> **Task instructions**: Please tally the lines in the data below that include the string "DWORD", and reply with only the total.

++++

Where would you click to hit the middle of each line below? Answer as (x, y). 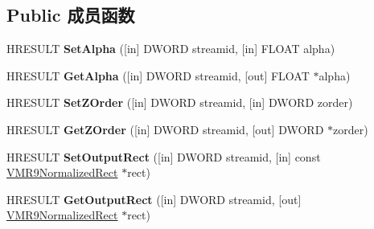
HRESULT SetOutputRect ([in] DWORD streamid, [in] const (164, 156)
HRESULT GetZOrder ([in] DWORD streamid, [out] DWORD (165, 129)
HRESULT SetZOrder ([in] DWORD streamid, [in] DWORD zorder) (180, 102)
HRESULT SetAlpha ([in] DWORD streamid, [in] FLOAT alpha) (171, 49)
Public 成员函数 (71, 15)
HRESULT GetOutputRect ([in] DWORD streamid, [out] (154, 199)
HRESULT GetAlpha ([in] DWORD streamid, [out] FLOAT (158, 75)

++++

> **Output of the task**: 6